What is thermoluminescence?

When a radiation is incident on a material, some of its energy may be absorbed and re-emitted as light of longer wavelength. The wavelength of the emitted light is characteristic of the luminescent substance and not of the incident radiation.

Thermoluminescence (TL) is the process in which a mineral emits light while it is being heated: it is a stimulated emission process occurring when the thermally excited emission of light follows the previous absorption of energy from radiation. Energy absorbed from ionising radiation (alpha, beta, gamma, cosmic rays) frees electrons to move through the crystal lattice and some are trapped at imperfections in the lattice. Subsequent heating of the crystal can release some of these trapped electrons with an associated emission of light.
If the heating rate is linear and if we suppose the probability of a second trapping to be negligible with respect to the probability of a recombination, the TL intensity is related to the activation energy of the trap level by a known expression. It is so possible to determine the trap depth.

Application on Archaeological findings

Material and objects of archaeological or historical interest that can be dated by thermoluminescence analysis are ceramics, brick, hearths, fire pits, kiln and smelter walls, heat treated flint or other heat-processed materials, the residues of industrial activity such as slag, incidentally fire-cracked rocks, and even originally unfired materials such adobe and daub if they had been heated in an accidental fire. 

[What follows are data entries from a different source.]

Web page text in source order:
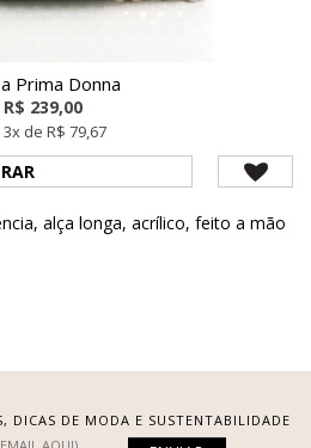
Prima Donna
R$ 239,00
de R$ 79,67
, alça longa, acrílico, feito a mão
DICAS DE MODA E SUSTENTABILIDADE
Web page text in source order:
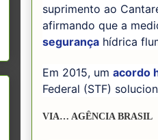
suprimento ao
afirmando que a
segurança hídrica
Em 2015, um acordo
Federal (STF)
VIA… AGÊNCIA BRASIL

Fundamental principles of dating technique

A non-negligible part of materials which ceramic is usually made of (like quartz and feldspars) is thermoluminescent: those materials have trap states that can capture electrons after interaction with alfa, beta and gamma rays existing in nature.
When these materials are heated to several hundreds of Centigrade degrees, electrons are evicted from trap states and energy is emitted in form of light: thermoluminescence (TL). Heating ceramic in a furnace resets TL accumulated by clay and other materials; from this time on, TL begins growing again as time passes; the more concentrated radioactivity where ceramic is, the quicker TL grows.
Thus by measuring TL we can date an object since the last time it was heated above 400°C. Since measured TL depends on time of exposition to natural radiations but also on the intensity of these radiations, to achieve a precise dating we need information about radioactivity of the area where the object was found.